Nie wydaje się też zbyt prawdopodobną teza, jakoby starotestamentowy
zakaz tatuaży dotyczył tylko tych z nich, które były czynione na
pamiątkę zmarłych. To prawda, że Boży zakaz tatuowania się jest
poprzedzony napomnieniem: „Nie będziecie nacinać ciała na znak żałoby po zmarłym”
(Kapł. 19, 28), ale nie każde nacinanie swego ciała jest równoznaczne z
robieniem sobie tatuażu. Nacięcie swego ciała zasadniczo polega na
zadaniu sobie krwawej rany i to też było często czynione przez pogan w
celu uczczenia swych zmarłych. Jednak tatuowanie się jest czymś znacznie
więcej niż tylko nacięciem swego ciała, gdyż jego istotą jest
pozostawienie na sobie malunków, napisów bądź graficznych symboli.
Nacięcie swego ciała i tatuowanie się nie muszą więc być jedną i tą samą
praktyką, która została objęta jednym Bożym zakazem.
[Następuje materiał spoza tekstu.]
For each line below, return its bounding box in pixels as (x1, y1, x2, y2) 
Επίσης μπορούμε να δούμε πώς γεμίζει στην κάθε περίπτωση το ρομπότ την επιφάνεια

Po drugie: nie
ma większych wątpliwości, iż przynajmniej w naszym kręgu kulturowym,
zwyczaj tatuowania się, zazwyczaj sprzyja reklamie i promowaniu zła.
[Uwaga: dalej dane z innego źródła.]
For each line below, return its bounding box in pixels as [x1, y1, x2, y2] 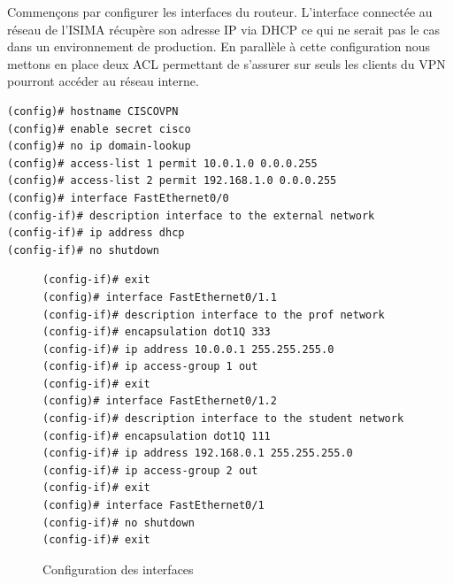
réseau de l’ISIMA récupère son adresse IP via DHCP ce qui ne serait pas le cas [7, 19, 440, 38]
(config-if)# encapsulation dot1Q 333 [42, 326, 271, 339]
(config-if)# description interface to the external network [7, 209, 375, 222]
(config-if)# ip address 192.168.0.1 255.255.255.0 [42, 447, 353, 460]
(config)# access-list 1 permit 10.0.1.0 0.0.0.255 [7, 157, 318, 170]
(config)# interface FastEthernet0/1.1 [42, 290, 277, 304]
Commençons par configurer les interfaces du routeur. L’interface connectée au [7, 3, 433, 20]
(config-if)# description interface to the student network [42, 412, 404, 426]
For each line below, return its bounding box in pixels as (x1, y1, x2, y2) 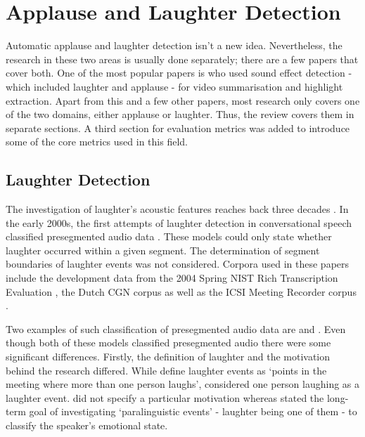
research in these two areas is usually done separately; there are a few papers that (6, 51, 359, 66)
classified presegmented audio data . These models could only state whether (6, 229, 332, 244)
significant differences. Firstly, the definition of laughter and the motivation (6, 349, 331, 364)
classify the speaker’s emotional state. (6, 417, 168, 432)
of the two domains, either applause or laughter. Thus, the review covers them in (6, 107, 354, 122)
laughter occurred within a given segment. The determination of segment (6, 242, 320, 257)
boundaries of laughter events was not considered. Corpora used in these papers (6, 256, 350, 271)
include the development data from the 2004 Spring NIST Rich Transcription (6, 270, 338, 285)

Olbrzymia większość tatuaży przedstawia demony (lub też ich symbole w
postaci np. węży czy smoków), piekło, śmierć, trupie czaszki, potwory,
zoombies, przelew krwi, sceny prezentujące tortury, wyuzdaną nagość i
seks oraz wulgaryzmy i bluźnierstwa. Warto też wspomnieć, że owe malunki
często nie tylko, że są brzydkie i ohydne jeśli chodzi o ich warstwę
estetyczną, ale dodatkowo wydaje się, iż owa szpetota jest tu czyniona w
taki sposób by z jednej strony sprawiała wrażenie możliwie jak
najbardziej odrażającej, z drugiej zaś strony pociągającej i kuszącej (w
sztuce coś takiego nazywa się turpizmem). Owszem
istnieją tatuaże przedstawiające Pana Jezusa, Najświętszą Pannę Marię
czy Aniołów, ale pomijając już nawet fakt, iż w mniejszej części mają
one rzeczywiście na celu promocję chrześcijaństwa (częściej ich kontekst
jest co najmniej wątpliwy, jeśli nie wprost bluźnierczy) to przecież
istnieje wiele o niebo lepszych metod ewangelizacji niż prezentowanie na
swym ciele religijnych malowideł. Inaczej mówiąc: tatuaże są
kolejnym ze sposobów za pomocą których do postchrześcijańskich
społeczeństw aplikowane są okultyzm, bluźnierstwa, zmysłowość,
rozwiązłość, brzydota i wulgarność. Po trzecie: tatuowanie
poprzez wystawianie swego ciała na pokaz sprzyja próżności i
nieskromności, a także jest formą oszpecania się, które zniekształca
piękno Bożego stworzenia. Im więcej ktoś czyni na swym ciele tatuaży,
tym większą pokusę będzie żywił, by pokazywać je innym, przez co też tym
więcej będzie odkrywał swego ciała. Nierzadko tatuaże są nawet czynione
w miejscach najbardziej intymnych lub też w ich bezpośredniej bliskości
po to by uczynić ich widok bardziej prowokującym i zachęcającym.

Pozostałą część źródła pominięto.